Moreover, after combining with AI Agent, the imagination space is even greater. Everyone can use their own strategy to fine-tune an AI Agent with personal trading preferences to automatically help themselves find opportunities on the chain and automatically execute transactions. Making AI Agent a high-level trading assistant for people is a long-term sexy and online narrative. 3. Market Analysis or prediction: This type of product, as a powerful single AI, has captured most of the user's mindshare. For example, @aixbt_agent has indeed become a key information acquisition platform for many traders as a top KOL. However, everyone recognizes the actual application scenario capabilities of AI Agents that only provide trading strategy analysis, but lacks long-term imagination. For example, can my AI Agent monitor the news of AIXBT and automatically help me decide to buy the bottom and arbitrage? And so on. In theory, it is naturally feasible. In fact, AI Agents such as AIXBT are completely capable of autonomously managing user assets, and at the same time, based on their own information decisions, help users to trade, but this step has not yet been taken. At present, the speed of occupying the user's mind of this type of product is so fast, and the commercial realization ability behind it driven by traffic is actually not small.
4. DeFai infrastructure or Platform: This type of protocol covers a wide range. In addition to emerging AI Agent Native platforms such as #ai16z and #Virtaual, other projects such as Bittensor, io, Atheir, @hyperbolic_labs, Vana, SaharaAI, etc. that are related to AI computing power, data, fine-tuning and other business frameworks can be extended here.

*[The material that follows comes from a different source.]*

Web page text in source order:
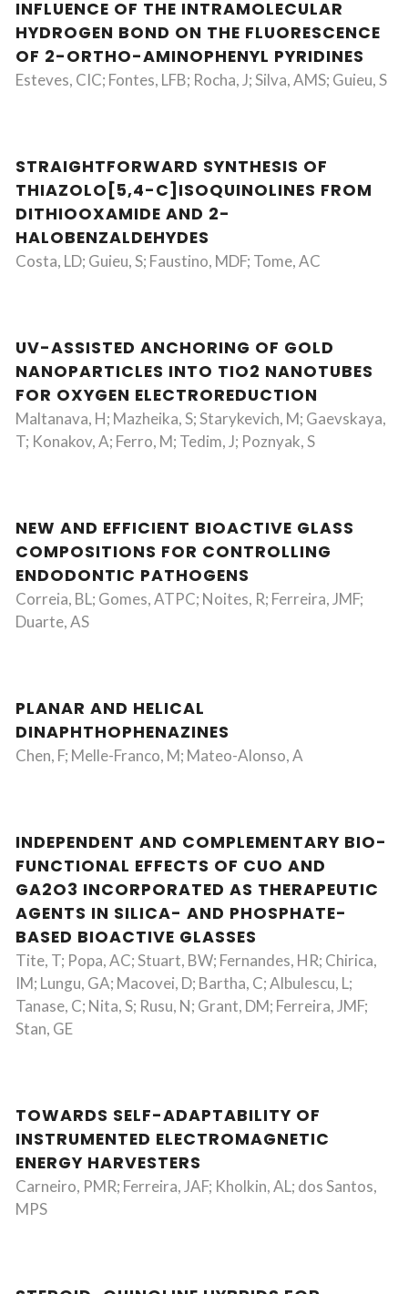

After all, AI Agent needs to operate normally, data is oil, computing power is the power grid, reasoning is the transformer, AI Agent is the terminal, etc., they are all upstream service providers.
So, there is not much to say. AI Agent needs to accumulate strength in the second half, and this type of DeFi platform will definitely make great efforts. Originally, AI Agent narrative is only the earliest link in AI Narrative. Frameworks and standards, DeFai, Gamfai, MetAiverse and other focus narratives are inseparable from these AI infra platforms.
That’s all.
Although I have given everyone a clear understanding of DeFai, it does not mean that I am not optimistic. Compared with the current chaotic and difficult-to-judge framework and standard "chaos era" market, DeFai at least replaces a more AI Agent application, and can see progress and expectations step by step through experience, PMF product landing, etc.
This is also a manifestation of the current AI Agent market's popularity from virtual to real. Moreover, so many old species can't find opportunities in the old DeFi era. In the face of new trends, isn't it their opportunity to release their potential?